This document is relevant for: Trn1, Trn2, Trn3

Transformer TKG Kernel API Reference#

Implements the transformer token generation forward pass as a single megakernel.

The kernel supports:

  • Configurable number of transformer layers

  • Per-layer attention block (RMSNorm + QKV + RoPE + Attention + Output Projection)

  • Per-layer MLP block (RMSNorm + Gate/Up + Activation + Down Projection)

  • All-reduce collective communication between layers

  • Residual connections

  • Optional FP8 quantization with per-layer weight scales

  • SBUF residual path with SB2SB all-reduce

Background#

The transformer_tkg kernel performs multiple transformer layers in a single kernel invocation for token generation. Within each layer, it executes: attention block, all-reduce, MLP, all-reduce, and residual connections. This reduces kernel launch overhead and enables cross-layer optimizations.

API Reference#

Source code for this kernel API can be found at: transformer_tkg.py

transformer_tkg#

nkilib.experimental.transformer.transformer_tkg(X: nl.ndarray, W_qkvs: List[nl.ndarray], W_outs: List[nl.ndarray], W_gates: List[nl.ndarray], W_ups: List[nl.ndarray], W_downs: List[nl.ndarray], W_gamma_qkvs: List[nl.ndarray], W_gamma_mlps: List[nl.ndarray], K_caches: List[nl.ndarray], V_caches: List[nl.ndarray], RoPE_cos: nl.ndarray, RoPE_sin: nl.ndarray, mask_cache: nl.ndarray, mask_active: nl.ndarray, position_ids: Optional[nl.ndarray], num_layers: int, eps: float = 1e-06, replica_groups: Optional[List[List[int]]] = None, sbuf_residual_and_cc: bool = False, clamp_bound: float = 0.0, W_gate_scales: Optional[List[nl.ndarray]] = None, W_up_scales: Optional[List[nl.ndarray]] = None, W_down_scales: Optional[List[nl.ndarray]] = None)#

Transformer token generation forward pass megakernel.

Parameters:
  • X (nl.ndarray) – [B, S_tkg, H], Input hidden states on HBM

  • W_qkvs (List[nl.ndarray]) – Per-layer QKV projection weights

  • W_outs (List[nl.ndarray]) – Per-layer output projection weights

  • W_gates (List[nl.ndarray]) – Per-layer MLP gate projection weights

  • W_ups (List[nl.ndarray]) – Per-layer MLP up projection weights

  • W_downs (List[nl.ndarray]) – Per-layer MLP down projection weights

  • W_gamma_qkvs (List[nl.ndarray]) – Per-layer RMSNorm gamma for QKV

  • W_gamma_mlps (List[nl.ndarray]) – Per-layer RMSNorm gamma for MLP

  • K_caches (List[nl.ndarray]) – Per-layer K caches on HBM

  • V_caches (List[nl.ndarray]) – Per-layer V caches on HBM

  • RoPE_cos (nl.ndarray) – [d_head//2, B, S_tkg], RoPE cosine embeddings

  • RoPE_sin (nl.ndarray) – [d_head//2, B, S_tkg], RoPE sine embeddings

  • mask_cache (nl.ndarray) – Attention mask for cached KV context

  • mask_active (nl.ndarray) – Attention mask for active tokens

  • position_ids (Optional[nl.ndarray]) – [B, 1], KV cache write positions (None = skip cache update)

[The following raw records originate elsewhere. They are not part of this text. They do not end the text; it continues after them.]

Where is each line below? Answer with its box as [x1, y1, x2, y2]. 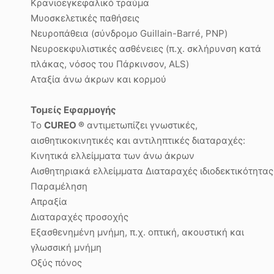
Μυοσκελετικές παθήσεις [31, 12, 139, 24]
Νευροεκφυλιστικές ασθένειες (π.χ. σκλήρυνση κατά [31, 43, 261, 54]
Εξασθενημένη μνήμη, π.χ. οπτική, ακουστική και [31, 226, 244, 238]
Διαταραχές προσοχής [31, 211, 128, 223]
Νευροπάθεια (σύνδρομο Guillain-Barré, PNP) [31, 28, 228, 39]
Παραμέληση [31, 180, 87, 192]
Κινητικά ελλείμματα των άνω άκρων [31, 150, 194, 161]
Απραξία [31, 196, 67, 207]
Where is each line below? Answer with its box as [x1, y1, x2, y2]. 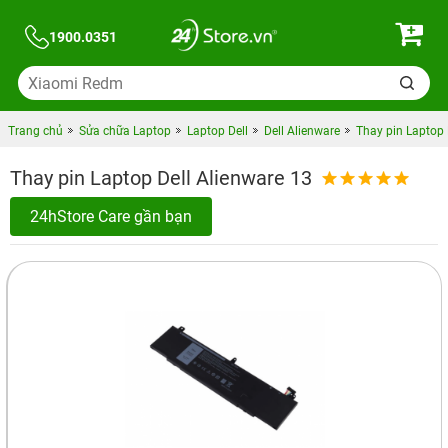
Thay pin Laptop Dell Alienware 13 [10, 166, 312, 190]
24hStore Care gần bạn [30, 207, 192, 226]
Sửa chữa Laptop [78, 124, 171, 138]
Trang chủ [7, 124, 63, 138]

  • num_layers (int) – Number of transformer layers to execute

  • eps (float) – RMSNorm epsilon (default 1e-6)

  • replica_groups (Optional[List[List[int]]]) – Replica groups for collective communication

  • sbuf_residual_and_cc (bool) – Use SBUF residual path with SB2SB all-reduce (default False)

  • clamp_bound (float) – FP8 quantization clipping boundary (default 0.0, 0 = no clipping)

  • W_gate_scales (Optional[List[nl.ndarray]]) – Per-layer FP8 gate weight scales

  • W_up_scales (Optional[List[nl.ndarray]]) – Per-layer FP8 up weight scales

  • W_down_scales (Optional[List[nl.ndarray]]) – Per-layer FP8 down weight scales

Returns:

[B, S_tkg, H], Final hidden states after all transformer layers

Return type:

nl.ndarray

Dimensions:

  • B: Batch size

  • S_tkg: Token generation sequence length (number of new tokens)

  • H: Hidden dimension (must be multiple of 128)

  • H0: Partition tile size (pmax = 128)

  • H1: H // H0

This document is relevant for: Trn1, Trn2, Trn3